Leaders_final <- kmeans_clu$centers
Figure <- as.data.frame(Leaders_final)
Figure$ID <- 1:nrow(Figure)
library(tidyr)
Figure <- pivot_longer(Figure, cols = c("Sepal.Length", "Sepal.Width", "Petal.Length", "Petal.Width"))

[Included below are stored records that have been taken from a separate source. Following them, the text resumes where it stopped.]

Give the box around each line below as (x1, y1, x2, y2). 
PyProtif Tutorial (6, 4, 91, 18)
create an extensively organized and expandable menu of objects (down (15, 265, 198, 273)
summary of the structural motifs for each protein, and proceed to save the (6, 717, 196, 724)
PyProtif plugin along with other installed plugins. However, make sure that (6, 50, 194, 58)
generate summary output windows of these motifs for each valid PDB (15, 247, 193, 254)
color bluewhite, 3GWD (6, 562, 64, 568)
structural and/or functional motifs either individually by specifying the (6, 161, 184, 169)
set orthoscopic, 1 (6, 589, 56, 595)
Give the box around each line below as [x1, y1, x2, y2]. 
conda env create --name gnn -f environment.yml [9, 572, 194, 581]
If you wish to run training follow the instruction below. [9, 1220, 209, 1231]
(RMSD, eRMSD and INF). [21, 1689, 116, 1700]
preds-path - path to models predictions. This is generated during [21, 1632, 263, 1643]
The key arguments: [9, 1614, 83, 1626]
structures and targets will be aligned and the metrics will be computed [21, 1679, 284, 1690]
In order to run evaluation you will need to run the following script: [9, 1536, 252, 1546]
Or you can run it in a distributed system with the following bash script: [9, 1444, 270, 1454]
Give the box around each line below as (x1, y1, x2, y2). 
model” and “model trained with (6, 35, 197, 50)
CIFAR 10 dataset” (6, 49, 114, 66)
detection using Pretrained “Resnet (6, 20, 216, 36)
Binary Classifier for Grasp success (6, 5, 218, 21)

Figure$Group <- factor(Figure$ID,
levels = c(1, 2, 3,4),
labels = c("1", "2", "3","4"))
Figure$NameF <- factor(Figure$name,
levels = c("Sepal.Length", "Sepal.Width", "Petal.Length", "Petal.Width"),
labels = c("Sepal.Length", "Sepal.Width", "Petal.Length", "Petal.Width"))
library(ggplot2)
ggplot(Figure, aes(x = NameF, y = value)) +
geom_hline(yintercept = 0) +
theme_bw() +
geom_point(aes(shape = Group, col = Group), size = 3) +
geom_line(aes(group = ID), linewidth = 1) +
ylab("Averages") +
xlab("Cluster variables")+
ylim(-2.2, 2.2)
From the chart above we can say that people in cluster 1 (red circle),
have below average sepal length, petal length and petal width, however
are very above average sepal width. The Irises in cluster 2 (green
triangle) have an average sepal length, are a bit above average in petal
length and petal width but are quite below the average for sepal width.

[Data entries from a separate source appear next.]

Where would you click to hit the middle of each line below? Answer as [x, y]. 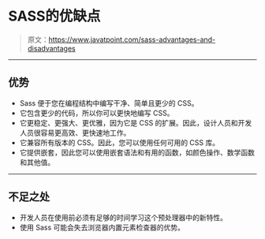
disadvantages [52, 48]
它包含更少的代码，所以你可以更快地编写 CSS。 [97, 113]
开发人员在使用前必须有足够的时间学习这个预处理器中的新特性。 [123, 217]
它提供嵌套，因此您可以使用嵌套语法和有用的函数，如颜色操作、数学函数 [137, 152]
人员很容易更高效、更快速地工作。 [75, 133]
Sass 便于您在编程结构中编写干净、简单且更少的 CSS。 [109, 103]
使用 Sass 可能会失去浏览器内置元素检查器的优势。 [102, 227]
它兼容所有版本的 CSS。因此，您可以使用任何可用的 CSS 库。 [119, 142]
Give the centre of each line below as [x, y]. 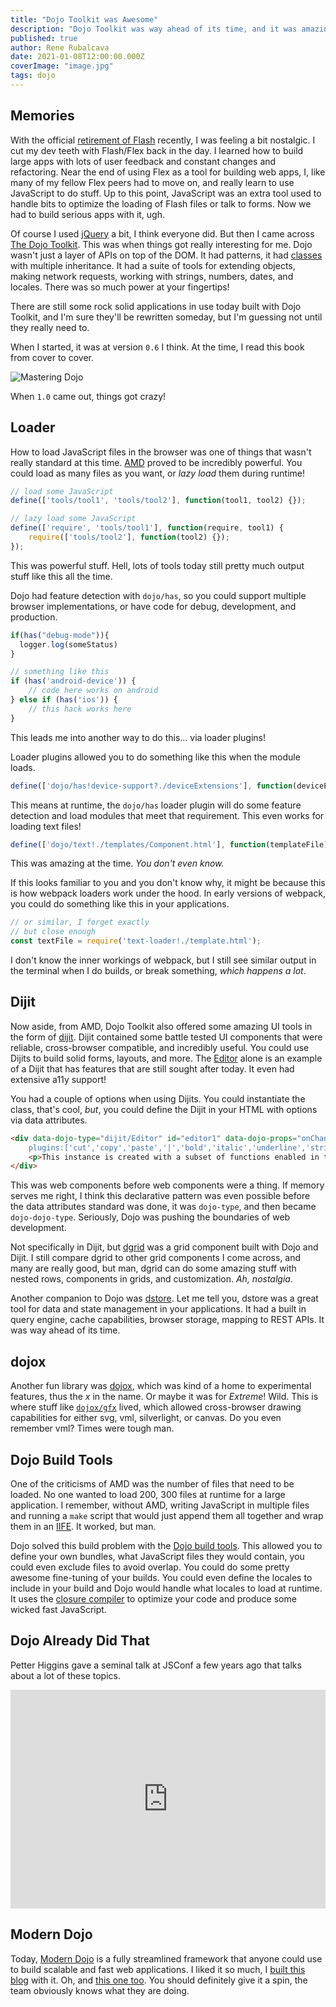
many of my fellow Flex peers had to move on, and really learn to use [152, 182]
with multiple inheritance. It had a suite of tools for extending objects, [153, 265]
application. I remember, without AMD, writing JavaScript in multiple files [160, 1505]
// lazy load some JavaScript [73, 519]
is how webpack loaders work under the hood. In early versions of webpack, [168, 893]
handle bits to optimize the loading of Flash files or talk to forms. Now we [161, 203]
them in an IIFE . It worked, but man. [83, 1526]
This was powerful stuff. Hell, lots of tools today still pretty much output [157, 565]
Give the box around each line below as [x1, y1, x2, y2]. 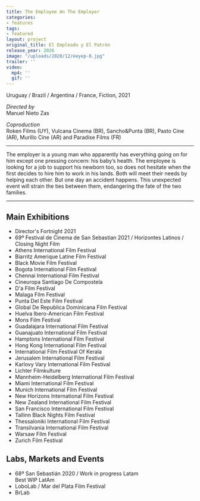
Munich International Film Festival [14, 386, 98, 393]
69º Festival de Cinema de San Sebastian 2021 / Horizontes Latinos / [14, 234, 184, 241]
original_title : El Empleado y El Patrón [6, 42, 111, 48]
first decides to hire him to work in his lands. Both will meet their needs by [6, 170, 187, 177]
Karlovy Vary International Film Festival [14, 360, 111, 367]
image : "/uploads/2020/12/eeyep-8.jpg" [6, 53, 105, 59]
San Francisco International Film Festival [14, 405, 114, 412]
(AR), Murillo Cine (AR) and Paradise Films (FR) [6, 134, 121, 141]

The third cluster (blue square) is above average in all variables,
however exceedes above average in sepal length and is the closest to
average in sepal width.
fit <- aov(cbind(Sepal.Length, Sepal.Width, Petal.Length, Petal.Width) ~ as.factor(ClusterK_Means),
data = clustering1)
summary(fit)
## Response Sepal.Length :
## Df Sum Sq Mean Sq F value Pr(>F)
## as.factor(ClusterK_Means) 2 75.681 37.84 210 < 2.2e-16 ***
## Residuals 147 26.488 0.18
## ---
## Signif. codes: 0 '***' 0.001 '**' 0.01 '*' 0.05 '.' 0.1 ' ' 1
##
## Response Sepal.Width :
## Df Sum Sq Mean Sq F value Pr(>F)
## as.factor(ClusterK_Means) 2 13.373 6.6864 65.816 < 2.2e-16 ***
## Residuals 147 14.934 0.1016
## ---
## Signif. codes: 0 '***' 0.001 '**' 0.01 '*' 0.05 '.' 0.1 ' ' 1
##
## Response Petal.Length :
## Df Sum Sq Mean Sq F value Pr(>F)
## as.factor(ClusterK_Means) 2 433.87 216.937 1047.2 < 2.2e-16 ***
## Residuals 147 30.45 0.207
## ---
## Signif. codes: 0 '***' 0.001 '**' 0.01 '*' 0.05 '.' 0.1 ' ' 1
##
## Response Petal.Width :
## Df Sum Sq Mean Sq F value Pr(>F)
## as.factor(ClusterK_Means) 2 77.496 38.748 627.75 < 2.2e-16 ***
## Residuals 147 9.074 0.062
## ---
## Signif. codes: 0 '***' 0.001 '**' 0.01 '*' 0.05 '.' 0.1 ' ' 1
With ANOVA I will be looking if my clustering variables are successfully differentiating between each other, since p values are below 0.05, we can reject the null hypothesis, meaning they differentiate between each other.